Work instructions:
Of the lines listed below, return exactly those that run from the line containing "listTyCon :: TyCon). [22, 48, 64, 54]" through the line containing "A wired in Name", both included.

Records shown:
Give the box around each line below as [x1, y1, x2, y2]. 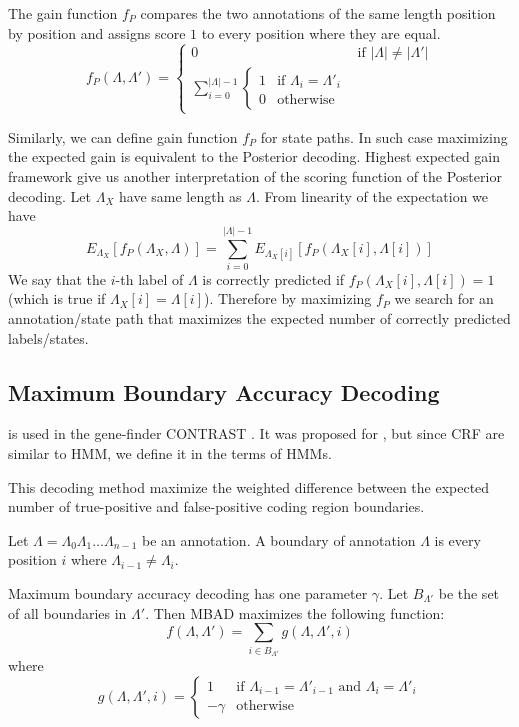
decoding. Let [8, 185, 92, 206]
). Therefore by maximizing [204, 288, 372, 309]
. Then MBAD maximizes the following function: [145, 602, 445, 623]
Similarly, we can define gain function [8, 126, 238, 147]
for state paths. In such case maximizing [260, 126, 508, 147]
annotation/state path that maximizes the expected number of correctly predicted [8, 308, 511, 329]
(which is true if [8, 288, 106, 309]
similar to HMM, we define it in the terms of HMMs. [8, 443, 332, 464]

--

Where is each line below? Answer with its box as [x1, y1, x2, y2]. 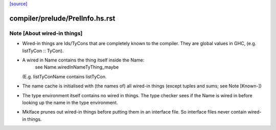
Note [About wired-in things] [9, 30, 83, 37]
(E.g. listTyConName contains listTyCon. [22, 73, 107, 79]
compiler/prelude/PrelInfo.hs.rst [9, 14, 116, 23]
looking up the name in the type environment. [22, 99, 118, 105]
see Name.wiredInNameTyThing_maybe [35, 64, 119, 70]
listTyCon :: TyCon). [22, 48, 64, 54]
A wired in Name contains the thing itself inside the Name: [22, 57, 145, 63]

---

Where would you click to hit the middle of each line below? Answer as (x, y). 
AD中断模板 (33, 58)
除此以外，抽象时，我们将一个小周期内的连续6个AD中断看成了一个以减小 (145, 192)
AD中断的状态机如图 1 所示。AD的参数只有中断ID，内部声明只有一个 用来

Response to the exercise:
listTyCon :: TyCon). [22, 48, 64, 54]
A wired in Name contains the thing itself inside the Name: [22, 57, 145, 63]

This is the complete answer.